Mongrain stressed that the task force’s recommendations will only work if the housing stock shifts swiftly to net-zero.

“It’s a necessary condition to meet the climate challenge,” he said. “It’s a given that there’s going to be pushback. But the framing we’re hoping to put out there is that this is actually desirable.” So far, climate solutions have been cast as depriving people of things they need and want—but everyone has been deprived of a winter this year, and half of Canada was on fire last summer.

“This is the immediate crossroads ahead of us,” Mongrain said. “But instead of saying everyone needs to cut back, we’re saying we need an almost unimaginable amount of work and productivity to create the built environment that will get us through the challenges of the moment.”

The deprivation already going on is that people across Canada can’t be housed, are losing their investments in their homes, or can’t get mortgages or home insurance, he noted.
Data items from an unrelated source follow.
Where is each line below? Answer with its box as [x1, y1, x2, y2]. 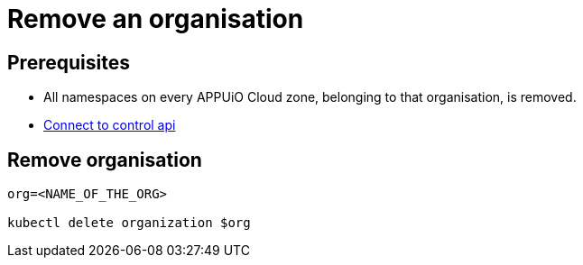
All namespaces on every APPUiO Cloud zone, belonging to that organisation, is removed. [43, 89, 577, 105]
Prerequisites [7, 50, 130, 74]
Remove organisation [7, 148, 202, 171]
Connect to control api [43, 117, 176, 133]
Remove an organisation [7, 4, 304, 34]
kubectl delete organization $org [7, 215, 251, 231]
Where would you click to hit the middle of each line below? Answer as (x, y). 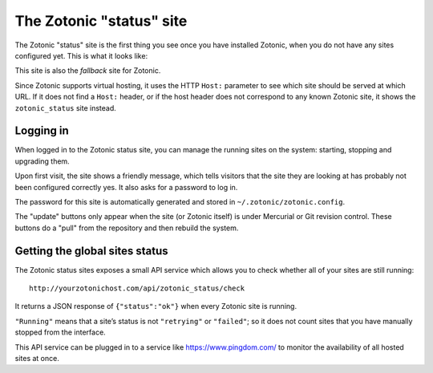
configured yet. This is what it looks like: (81, 55)
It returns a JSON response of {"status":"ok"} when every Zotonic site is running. (156, 306)
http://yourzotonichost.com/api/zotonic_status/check (137, 288)
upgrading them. (42, 161)
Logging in (42, 131)
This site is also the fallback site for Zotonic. (88, 71)
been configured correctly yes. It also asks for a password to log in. (126, 187)
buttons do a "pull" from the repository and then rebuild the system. (127, 228)
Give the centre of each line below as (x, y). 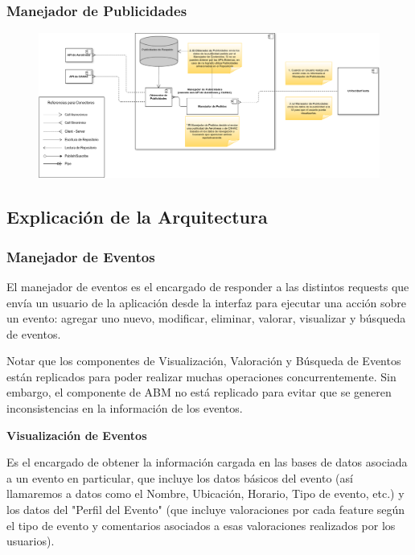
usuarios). (31, 541)
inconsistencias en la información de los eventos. (125, 408)
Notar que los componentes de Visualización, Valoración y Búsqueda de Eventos (204, 361)
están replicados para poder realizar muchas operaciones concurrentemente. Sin (201, 376)
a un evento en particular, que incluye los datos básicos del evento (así (180, 477)
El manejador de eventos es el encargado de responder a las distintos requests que (208, 286)
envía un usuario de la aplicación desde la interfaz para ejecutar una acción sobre (207, 302)
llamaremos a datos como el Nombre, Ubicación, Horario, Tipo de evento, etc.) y (205, 493)
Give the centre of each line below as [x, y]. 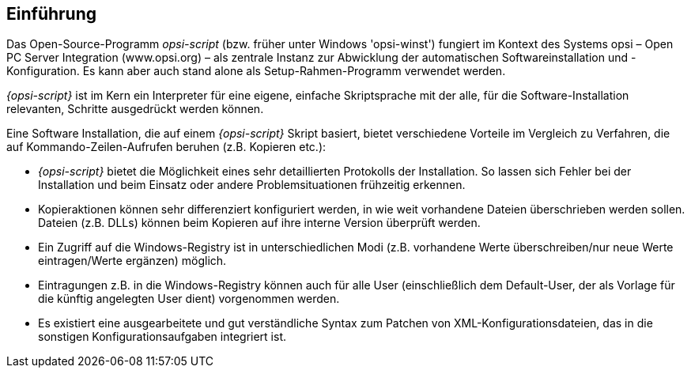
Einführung [51, 14]
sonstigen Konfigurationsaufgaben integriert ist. [162, 337]
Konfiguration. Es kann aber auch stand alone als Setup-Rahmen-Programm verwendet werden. [256, 71]
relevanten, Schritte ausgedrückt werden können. [135, 109]
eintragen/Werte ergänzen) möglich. [132, 261]
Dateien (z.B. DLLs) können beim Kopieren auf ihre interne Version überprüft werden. [259, 223]
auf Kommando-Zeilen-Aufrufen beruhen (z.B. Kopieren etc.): [166, 147]
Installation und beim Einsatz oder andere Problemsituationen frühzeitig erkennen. [252, 185]
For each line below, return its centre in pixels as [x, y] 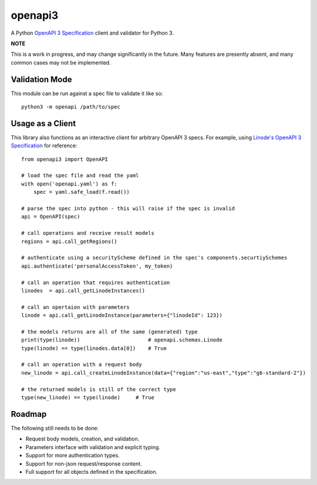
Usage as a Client [43, 123]
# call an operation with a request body [82, 365]
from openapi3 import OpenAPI [65, 159]
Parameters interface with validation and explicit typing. [93, 447]
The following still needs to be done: [55, 428]
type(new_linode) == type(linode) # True [88, 398]
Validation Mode [41, 79]
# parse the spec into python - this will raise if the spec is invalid [128, 209]
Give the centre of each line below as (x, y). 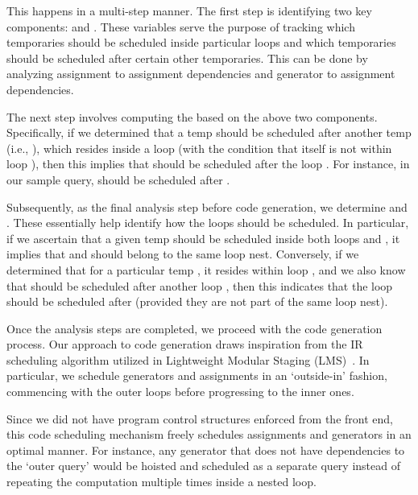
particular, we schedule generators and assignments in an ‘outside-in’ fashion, (197, 375)
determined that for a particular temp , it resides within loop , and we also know (206, 269)
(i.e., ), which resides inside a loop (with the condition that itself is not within (199, 148)
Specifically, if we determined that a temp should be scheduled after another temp (209, 132)
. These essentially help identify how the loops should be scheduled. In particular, (208, 223)
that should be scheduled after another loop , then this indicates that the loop (200, 285)
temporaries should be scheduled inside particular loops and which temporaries (201, 42)
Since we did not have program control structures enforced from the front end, (200, 418)
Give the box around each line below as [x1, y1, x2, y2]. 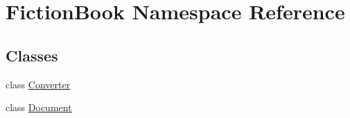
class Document [6, 100, 72, 115]
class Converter [6, 77, 71, 91]
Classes [6, 44, 58, 66]
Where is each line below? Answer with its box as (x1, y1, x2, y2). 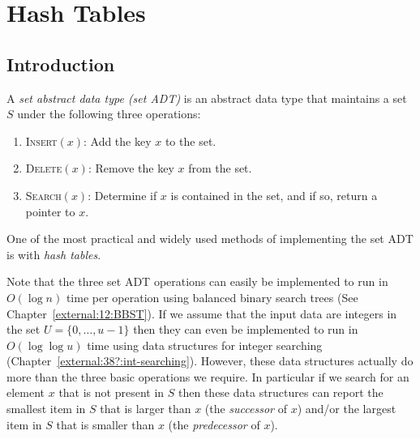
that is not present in (58, 384, 165, 401)
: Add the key (83, 132, 152, 149)
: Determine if (88, 186, 157, 203)
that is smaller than (56, 416, 155, 433)
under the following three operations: (17, 105, 201, 122)
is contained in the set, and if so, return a (170, 186, 378, 203)
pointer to (25, 202, 75, 219)
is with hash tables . (6, 245, 101, 262)
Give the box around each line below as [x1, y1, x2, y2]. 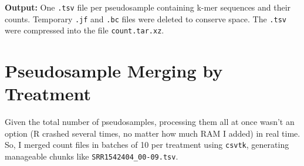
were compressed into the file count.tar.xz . [5, 24, 164, 36]
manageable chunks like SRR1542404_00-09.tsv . [5, 150, 178, 162]
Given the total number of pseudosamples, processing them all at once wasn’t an [5, 116, 295, 128]
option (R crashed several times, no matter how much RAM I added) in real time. [5, 127, 300, 139]
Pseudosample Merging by [5, 59, 223, 83]
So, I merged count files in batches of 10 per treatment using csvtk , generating [5, 138, 289, 151]
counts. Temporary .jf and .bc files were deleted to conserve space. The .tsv [5, 12, 286, 25]
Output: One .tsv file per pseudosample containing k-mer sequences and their [5, 1, 291, 13]
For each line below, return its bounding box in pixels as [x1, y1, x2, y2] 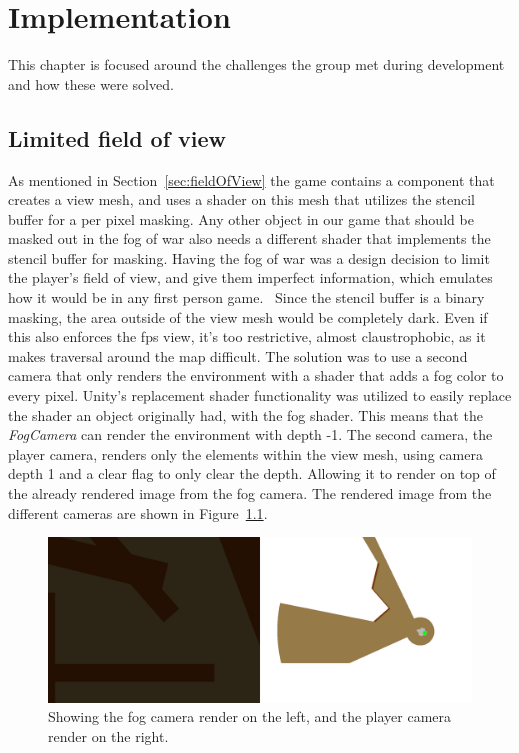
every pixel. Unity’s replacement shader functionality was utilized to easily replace [8, 385, 512, 406]
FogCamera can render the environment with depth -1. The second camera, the [8, 424, 493, 445]
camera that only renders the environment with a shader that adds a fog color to [8, 365, 504, 386]
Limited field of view [8, 122, 227, 153]
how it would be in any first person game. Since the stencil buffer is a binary [8, 287, 485, 308]
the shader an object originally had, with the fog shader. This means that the [8, 404, 483, 425]
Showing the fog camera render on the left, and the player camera [48, 706, 452, 727]
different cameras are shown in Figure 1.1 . [8, 502, 268, 523]
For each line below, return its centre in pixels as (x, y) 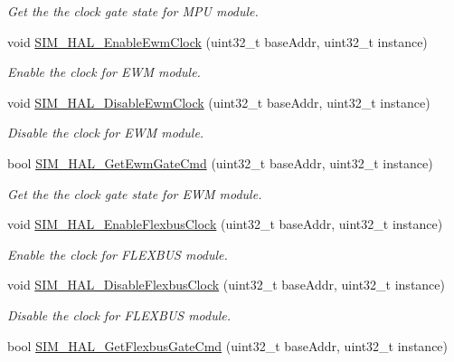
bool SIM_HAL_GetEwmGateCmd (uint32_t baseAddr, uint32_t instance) (220, 162)
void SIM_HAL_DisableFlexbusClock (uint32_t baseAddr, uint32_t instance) (226, 285)
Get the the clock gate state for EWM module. (135, 193)
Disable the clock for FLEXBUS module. (119, 314)
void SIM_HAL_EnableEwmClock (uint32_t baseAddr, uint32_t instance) (218, 41)
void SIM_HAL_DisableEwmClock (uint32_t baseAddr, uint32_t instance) (219, 102)
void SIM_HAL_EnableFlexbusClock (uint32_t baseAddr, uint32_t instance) (225, 224)
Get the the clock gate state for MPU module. (133, 11)
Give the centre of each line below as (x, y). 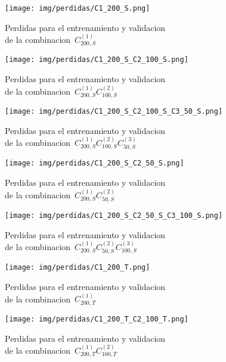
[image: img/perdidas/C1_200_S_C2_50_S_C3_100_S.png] (114, 215)
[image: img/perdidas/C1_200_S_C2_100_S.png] (97, 60)
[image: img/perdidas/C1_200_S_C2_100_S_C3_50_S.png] (114, 111)
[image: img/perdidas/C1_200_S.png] (78, 8)
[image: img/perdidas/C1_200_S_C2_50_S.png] (95, 163)
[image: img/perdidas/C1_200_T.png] (78, 268)
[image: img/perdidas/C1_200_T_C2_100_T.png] (97, 319)
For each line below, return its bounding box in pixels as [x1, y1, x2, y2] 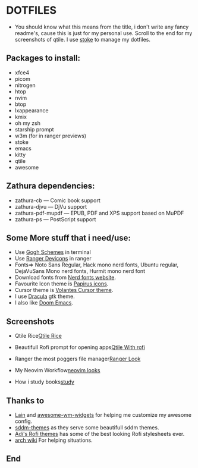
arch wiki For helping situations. [14, 436, 93, 444]
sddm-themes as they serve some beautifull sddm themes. [14, 424, 159, 431]
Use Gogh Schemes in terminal [14, 249, 91, 256]
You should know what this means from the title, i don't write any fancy [14, 23, 189, 30]
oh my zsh [14, 120, 40, 127]
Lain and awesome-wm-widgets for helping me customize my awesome [14, 412, 192, 418]
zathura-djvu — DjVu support [14, 203, 87, 210]
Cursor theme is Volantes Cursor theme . [14, 287, 114, 294]
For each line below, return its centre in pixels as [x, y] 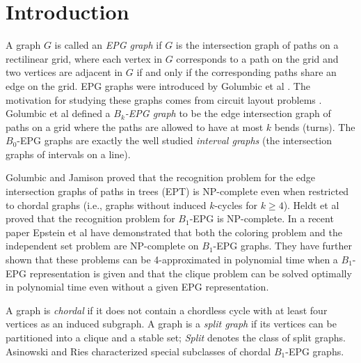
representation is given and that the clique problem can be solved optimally [191, 273]
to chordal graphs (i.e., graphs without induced [106, 204]
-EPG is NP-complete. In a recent [262, 218]
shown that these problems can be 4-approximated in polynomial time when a [172, 260]
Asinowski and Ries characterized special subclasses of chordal [138, 351]
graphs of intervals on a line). [68, 154]
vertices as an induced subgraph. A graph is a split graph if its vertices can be [171, 324]
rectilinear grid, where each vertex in [84, 58]
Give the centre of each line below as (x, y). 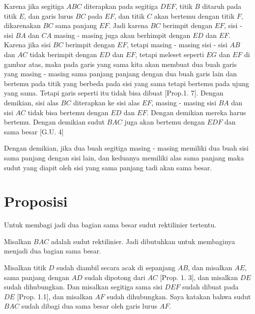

And last summer’s losses saw two mayors resign after leading their communities through wildfire evacuations.

Mongrain acknowledged the “tremendous risk” that policy-makers and elected officials will cherry-pick the task force recommendations, implementing a handful of the 140 action items and declaring the job done. But without a major, coordinated response, “the tensions we’re going through on both the affordability side and the climate side are going to rip us apart,” he said.

“If we don’t recognize the extreme urgency of doing this in a climate-forward way, there’s going to be no one to congratulate us on all the beautiful houses we’ve built, because we’ll have much more dire problems with the actual safeguarding of society,” he warned. “If we do this in a way that sets the world on fire, we’re in the world and we’re going to burn.”